Knud J. Jensen, the group's leader, is convinced that the method will become pivotal in the development of new pharmaceuticals. "This method opens a new chest of tools. I believe, it will be applied to pharmaceutical research right away," ensures Jensen.
Knud J. Jensen, Professor, Chemical Biology and Nanobioscience, Department of Chemistry University of Copenhagen.
Exacting work becomes easier
Knud J. Jensen is a Chemical Biology and Nanobioscience professor at the University of Copenhagen's Department of Chemistry. For the past five years, he and UCPH colleague, Associate Professor Jørn B. Christensen, have been researching methods for altering proteins and peptides, the chemical structures that run everything in the human body. Jensen asserts that protein drugs are the most rapidly growing group of pharmaceuticals.
"Protein drugs are used to combat serious illnesses such as sclerosis, leukaemia, diabetes and cancer. However, because their chemical architecture so nearly resembles the body's own structures, they are tough to work with. Or, rather – they were," says Professor Jensen.
Delicate substances require a gentle touch
Helpful new substances are traditionally concocted using rather rough methods. The contents of a test tube are typically fed a dash of powerful solvent before being boiled, under high pressure, together with some metal additives to speed along the reaction.
Natural compounds like protein based drugs can't tolerate this, explains Jakob Ewald Rasmussen, a Post Doc in the research group.

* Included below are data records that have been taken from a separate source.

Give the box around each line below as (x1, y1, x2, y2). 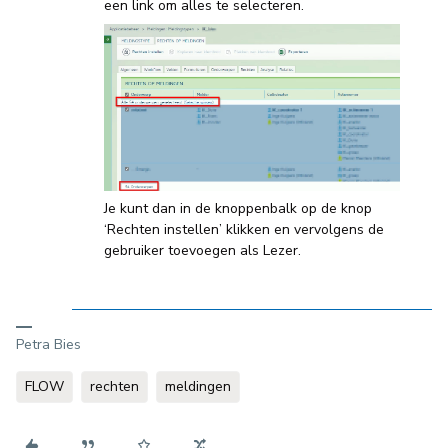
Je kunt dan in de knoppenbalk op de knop (104, 198, 372, 218)
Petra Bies (16, 334, 81, 354)
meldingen (165, 376, 231, 396)
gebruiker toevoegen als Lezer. (104, 240, 301, 260)
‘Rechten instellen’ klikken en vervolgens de (104, 219, 384, 239)
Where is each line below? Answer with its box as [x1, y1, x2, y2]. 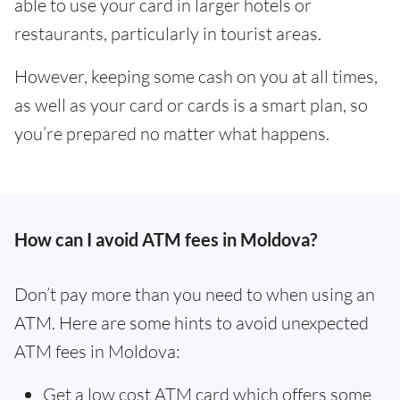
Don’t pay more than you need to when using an [14, 282, 375, 305]
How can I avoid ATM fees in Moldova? [14, 228, 317, 250]
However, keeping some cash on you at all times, [14, 64, 378, 87]
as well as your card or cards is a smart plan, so [14, 93, 368, 116]
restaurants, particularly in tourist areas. [14, 21, 321, 45]
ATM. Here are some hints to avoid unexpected [14, 311, 369, 334]
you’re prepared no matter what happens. [14, 121, 329, 145]
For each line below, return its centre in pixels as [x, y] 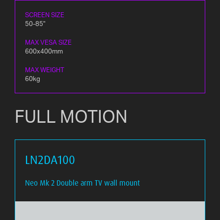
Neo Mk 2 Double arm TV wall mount [82, 183]
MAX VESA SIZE [48, 42]
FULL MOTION [71, 116]
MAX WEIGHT [45, 69]
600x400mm [44, 51]
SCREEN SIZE [45, 14]
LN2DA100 [50, 159]
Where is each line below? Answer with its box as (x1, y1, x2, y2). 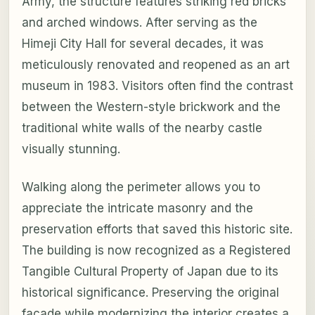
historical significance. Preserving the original (21, 285, 279, 300)
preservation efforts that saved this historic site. (21, 222, 292, 237)
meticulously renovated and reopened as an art (21, 58, 290, 72)
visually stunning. (21, 142, 120, 157)
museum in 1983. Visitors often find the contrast (21, 79, 293, 94)
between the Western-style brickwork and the (21, 100, 281, 115)
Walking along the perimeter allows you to (21, 180, 260, 195)
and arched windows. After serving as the (21, 15, 257, 30)
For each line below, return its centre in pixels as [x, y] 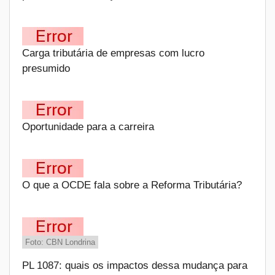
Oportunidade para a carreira [88, 127]
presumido [46, 68]
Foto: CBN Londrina [60, 242]
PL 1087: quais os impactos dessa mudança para [135, 265]
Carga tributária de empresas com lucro [113, 53]
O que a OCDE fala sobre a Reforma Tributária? [132, 185]

"Proteins are larger, more intricate and fragile. And, they have evolved over millions of years to function in water that is: ph-neutral, 37 degrees celcius and often without reactive metals," explains Rasmussen and continues "It is under these delicate circumstances that the group has managed to develop new chemistry."
Two pivotal innovations
In addition to the delicate approach, the breakthrough method offers two distinct advantages. Firstly, it is a “one-pot” synthesis method. That means that the reactions occur in a single procedure. However, the method also makes it possible to attach two so-called functional groups to an individual protein. The latter sets the group's research apart and makes the method truly novel.

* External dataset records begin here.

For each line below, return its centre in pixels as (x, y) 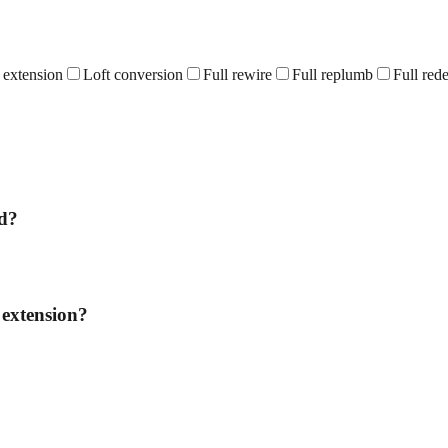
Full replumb (332, 74)
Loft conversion (133, 74)
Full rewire (237, 74)
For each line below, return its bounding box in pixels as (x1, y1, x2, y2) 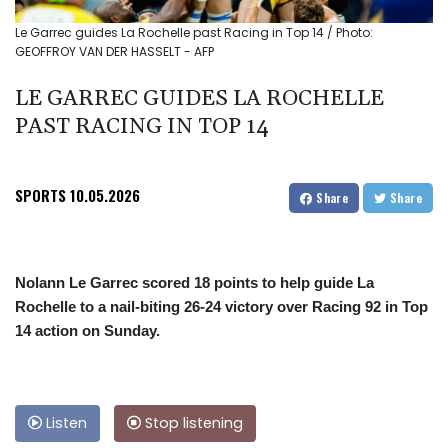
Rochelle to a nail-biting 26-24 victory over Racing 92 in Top (15, 298, 428, 316)
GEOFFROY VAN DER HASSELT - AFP (15, 43, 214, 61)
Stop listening (141, 413, 243, 434)
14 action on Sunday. (15, 322, 160, 340)
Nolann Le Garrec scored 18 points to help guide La (15, 274, 374, 292)
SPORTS (15, 184, 66, 207)
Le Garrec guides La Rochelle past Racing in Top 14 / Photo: (15, 24, 373, 42)
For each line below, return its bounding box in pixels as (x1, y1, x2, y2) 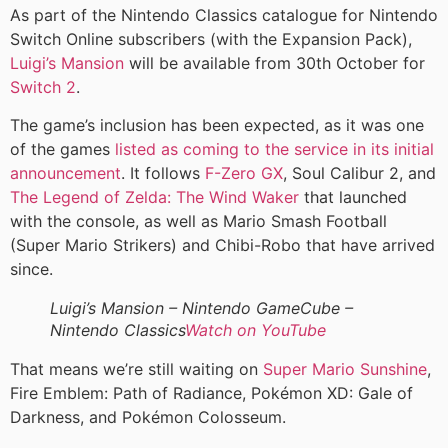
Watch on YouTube (185, 320, 326, 341)
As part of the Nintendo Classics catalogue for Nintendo (10, 4, 438, 25)
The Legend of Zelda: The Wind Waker (10, 187, 299, 208)
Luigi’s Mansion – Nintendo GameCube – (50, 298, 353, 319)
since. (10, 259, 53, 280)
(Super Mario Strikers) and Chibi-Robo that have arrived (10, 235, 435, 256)
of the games (10, 139, 115, 160)
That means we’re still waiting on (10, 359, 263, 380)
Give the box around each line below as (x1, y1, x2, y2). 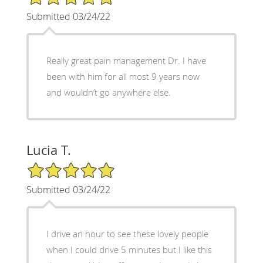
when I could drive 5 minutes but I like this (46, 243, 212, 255)
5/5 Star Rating (26, 160, 85, 172)
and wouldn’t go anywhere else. (46, 86, 171, 98)
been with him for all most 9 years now (46, 70, 200, 82)
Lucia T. (26, 141, 71, 159)
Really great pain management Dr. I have (46, 54, 206, 66)
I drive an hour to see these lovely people (46, 227, 208, 240)
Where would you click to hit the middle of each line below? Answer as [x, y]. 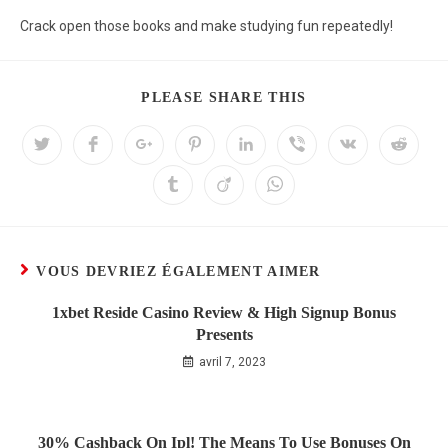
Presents [224, 334]
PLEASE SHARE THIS [224, 97]
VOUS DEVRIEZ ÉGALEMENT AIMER [178, 271]
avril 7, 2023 [232, 362]
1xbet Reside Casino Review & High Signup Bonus [224, 312]
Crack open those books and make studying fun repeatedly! [206, 26]
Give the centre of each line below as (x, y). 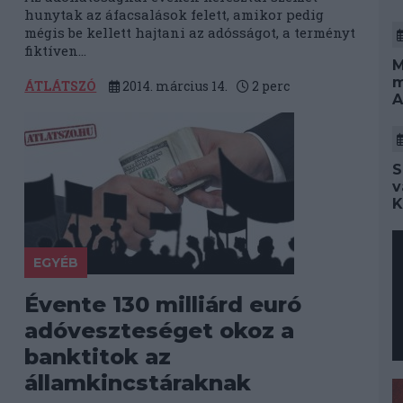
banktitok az (98, 357)
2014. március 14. (174, 86)
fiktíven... (56, 50)
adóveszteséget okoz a (160, 331)
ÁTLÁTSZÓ (61, 86)
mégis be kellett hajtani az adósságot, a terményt (190, 32)
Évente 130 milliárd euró (163, 304)
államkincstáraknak (138, 383)

Two halves better than one whole
A functional group can be a coupled molecule, such as polyethylene glycol (PEG). PEG is a compound used in pharmaceuticals to extend the life of a particular drug. But it has a weakness. The compound is a long molecular chain with hard to control contents. If, however, the PEG is divided and then attached to two sites on a protein, the risk of side effects is lowered, explains Knud Jensen.
"Shorter PEG chains can be made cleaner and more uniform. This means that their medicinal effect can be made more predictable and easier to control," says the professor.

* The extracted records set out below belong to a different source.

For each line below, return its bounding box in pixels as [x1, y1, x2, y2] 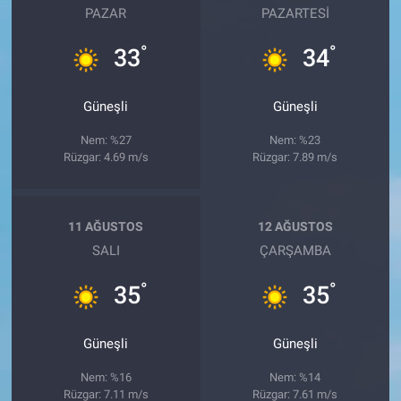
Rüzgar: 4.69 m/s [63, 150, 149, 165]
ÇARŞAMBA [259, 243, 331, 260]
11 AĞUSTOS [68, 218, 144, 234]
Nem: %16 [80, 371, 132, 385]
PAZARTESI [260, 5, 329, 22]
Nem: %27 [80, 133, 132, 148]
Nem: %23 [269, 133, 321, 148]
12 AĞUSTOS [257, 218, 333, 234]
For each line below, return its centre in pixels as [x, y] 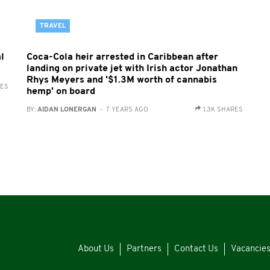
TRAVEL [52, 26]
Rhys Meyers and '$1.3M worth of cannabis [121, 80]
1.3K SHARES [223, 110]
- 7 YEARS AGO [122, 110]
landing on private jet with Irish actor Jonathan [132, 69]
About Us [96, 250]
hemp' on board [61, 92]
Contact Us [196, 250]
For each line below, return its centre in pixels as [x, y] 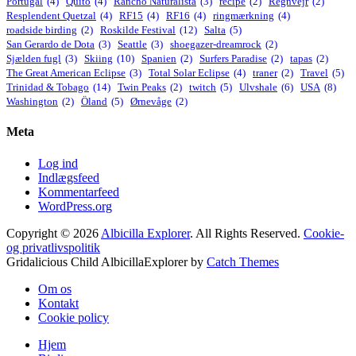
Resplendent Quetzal [51, 16]
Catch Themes [243, 261]
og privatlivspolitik [53, 247]
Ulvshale [258, 87]
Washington [32, 102]
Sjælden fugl [34, 59]
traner [265, 73]
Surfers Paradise [233, 59]
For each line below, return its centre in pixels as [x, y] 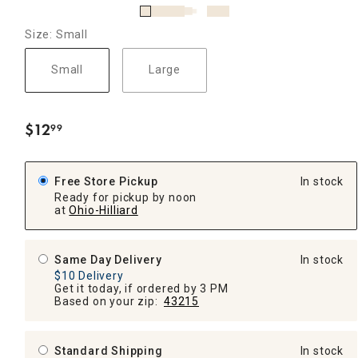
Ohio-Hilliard [103, 210]
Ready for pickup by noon [126, 197]
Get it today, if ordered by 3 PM [141, 288]
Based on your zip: [109, 301]
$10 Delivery [89, 275]
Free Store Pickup [106, 181]
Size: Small [56, 34]
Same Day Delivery [108, 259]

But the possibility of attaching two functional groups on a single protein also opens the door for entirely new applications.
The new chemistry trick makes it possible to synthesise proteins with, not just two, but three functions, because the protein itself can serve a function. This means that proteins can be produced, for example, to target and stick to cancer cells. The two functional groups on a protein can then be used as a contrasting agent, so as to help discern whether a cancer is present through imaging, as well as a luminescent substance, to help guide the surgeon to a tumour’s location when the patient is open and ready to be operated upon, fantasizes Jakob E. Rasmussen.
"With three functions possible in a single drug, imagination is just about the only limit," summarizes the protein postdoc.
Rapidly burgeoning line of business
Hundreds of biopharmaceutical drugs are already on the market and a peek at the number of biopharm patents reflects huge growth in the area. In 1978, 30 patents were taken out for protein-based pharmaceuticals. That number jumped to 15,600 in 1995 and shot up to 34,527 patent applications in 2001.